A ansiedade aparece quando começamos a pensar em círculos nesses "e se...?"

A ansiedade aparece quando começamos a pensar em círculos nesses “e se…?”

(Por Mariana Viktor)

Dia desses recebi um e-mail de uma leitora da coluna que mantenho num site de autoconhecimento, sobre o texto daquela semana. O tema era o sentido da vida e como acabamos perdendo o contato com o sentir de tanto pensar desgovernadamente, por reflexo, reação. E que, sem sentir, acabamos literalmente perdendo o sentido.

Ela escreveu:

“Tenho ficado todo dia superansiosa.  Me pego o tempo todo pensando: e se eu fizer isso? E se eu fizer aquilo?… Não encontro a resposta. Eu queria entender o que é esse parar de pensar, e sentir. Poderia dar algum exemplo?”

Transcrevo trechos (editados) da resposta para a leitora, já que essa é uma angústia existencial de muitos de nós:

É difícil viver sem ter respostas exatas. Mas, com a passagem do tempo e das circunstâncias, com experiências doendo aqui e acolá, vamos descobrindo pedacinhos dessa “grande charada” ao criar pontes de compreensão mais profundas com as situações que vivemos. E o mais interessante ao observar esse processo é perceber que todas essas pontes levam pra cantos dentro de nós mesmos, invariavelmente, porque a realidade que percebemos é um reflexo fiel, mesmo que simbólico, dos nossos momentos internos.

Tive síndrome do pânico, por exemplo, durante anos, até entender que isso era a exata manifestação da guerra interna que eu vivia, e essa compreensão foi fundamental para a cura.

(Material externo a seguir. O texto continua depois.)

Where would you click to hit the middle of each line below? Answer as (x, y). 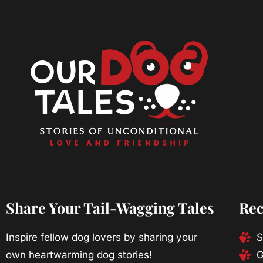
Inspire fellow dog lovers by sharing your (102, 237)
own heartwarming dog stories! (79, 255)
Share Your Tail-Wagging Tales (110, 208)
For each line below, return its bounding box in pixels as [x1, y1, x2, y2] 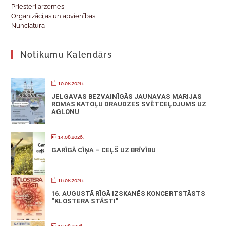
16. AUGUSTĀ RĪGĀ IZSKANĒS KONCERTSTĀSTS [51, 189, 206, 197]
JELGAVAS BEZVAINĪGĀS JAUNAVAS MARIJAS [51, 92, 202, 100]
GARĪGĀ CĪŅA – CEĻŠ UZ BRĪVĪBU [51, 146, 156, 154]
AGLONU [51, 107, 80, 116]
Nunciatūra [11, 21, 45, 29]
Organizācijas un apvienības [11, 12, 96, 20]
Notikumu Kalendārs [20, 49, 112, 60]
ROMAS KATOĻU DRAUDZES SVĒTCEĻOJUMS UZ [51, 100, 207, 108]
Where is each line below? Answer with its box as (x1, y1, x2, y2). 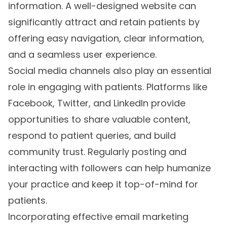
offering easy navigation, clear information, (8, 32, 204, 45)
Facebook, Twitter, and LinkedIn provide (8, 97, 185, 110)
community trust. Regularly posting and (8, 145, 186, 159)
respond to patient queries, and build (8, 129, 176, 142)
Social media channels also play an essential (8, 64, 211, 78)
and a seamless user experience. (8, 48, 157, 61)
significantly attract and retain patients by (8, 16, 200, 29)
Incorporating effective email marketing (8, 210, 188, 223)
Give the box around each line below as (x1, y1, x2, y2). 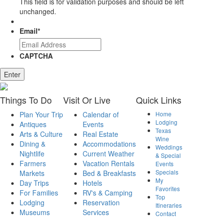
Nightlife (20, 149, 44, 159)
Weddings (155, 143, 182, 152)
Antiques (20, 119, 46, 130)
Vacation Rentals (83, 158, 134, 169)
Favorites (155, 184, 180, 193)
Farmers (20, 158, 46, 169)
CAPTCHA (20, 51, 53, 61)
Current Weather (83, 149, 134, 159)
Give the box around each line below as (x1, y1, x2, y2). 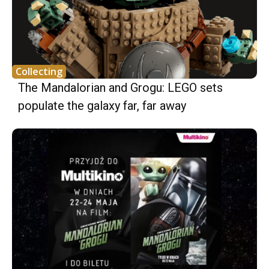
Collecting (16, 64, 62, 78)
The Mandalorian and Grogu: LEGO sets (18, 80, 223, 95)
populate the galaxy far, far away (18, 98, 186, 113)
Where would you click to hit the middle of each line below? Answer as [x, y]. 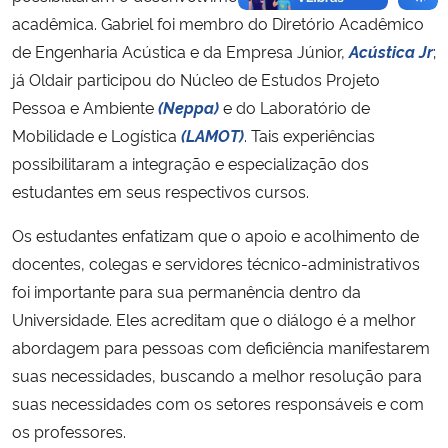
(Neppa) [188, 106]
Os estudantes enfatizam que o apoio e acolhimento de [215, 234]
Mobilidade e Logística [96, 134]
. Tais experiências [309, 134]
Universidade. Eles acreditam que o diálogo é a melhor [214, 318]
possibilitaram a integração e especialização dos [190, 162]
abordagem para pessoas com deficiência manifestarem [221, 346]
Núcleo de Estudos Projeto [280, 78]

A ansiedade aparece quando começamos a pensar em círculos nesses “e se…?” que surgem naturalmente. São perguntas que todos se fazem, é claro. Mas as respostas que buscamos não virão delas. Delas virão outras perguntas e outras e mais outras, todas sem respostas satisfatórias ou que façam cessar o sofrimento, porque as perguntas brotaram da confusão, do medo, da frustração, da falta de confiança, da mágoa, da sensação de estar sem rumo.

O maior sentido da vida, dizem os grandes mestres da atualidade, é aprender a ser feliz a partir de dentro, independentemente do que esteja acontecendo fora – e então virá o sentido e o sentido em si trará realização pessoal. Essa é a grande mágica, a grande alquimia, e ao mesmo tempo o maior desafio que a vida coloca a nós como base de todas as nossas vivências. Se a felicidade e seus desdobramentos tivessem uma equação, seria Ser/Fazer/Ter. Ser feliz primeiro, para depois agir de maneira coerente com essa felicidade e, por fim, alcançar o que buscamos – um relacionamento gostoso, um trabalho que realize etc.

A dor não tem a mera função de doer... Serve pra nos acordar e mostrar a porta da saída

A dor não tem a mera função de doer… Serve pra nos acordar e mostrar a porta da saída

E como conseguir isso se a felicidade parece uma utopia? Usando como guia o mecanismo mais antigo para sinalizar o que não vai bem: a dor. A dor não tem a mera função de doer… Serve pra nos acordar e mostrar a porta da saída: se algo está fazendo mal e trazendo infelicidade, é hora de rever a forma de pensar, o modo de reagir, os comportamentos habituais, o jeito de se relacionar, o estilo de viver ou as escolhas que fizemos – e fazemos – a cada instante.

Ser feliz não é fugir da dor, como pode parecer. Se colocamos o foco em fugir da dor teremos apenas mais dor, como nos ensina o processo de coaching e a vida em si. Mas, eliminando o que nos faz mal, o que nos machuca e nos cega de angústia, conseguimos saber mais claramente o que queremos de verdade, o que nos faz realmente bem e traz sentido pra nossa vida.

Viver de acordo com quem somos por si só já tem gosto de felicidade, não tem?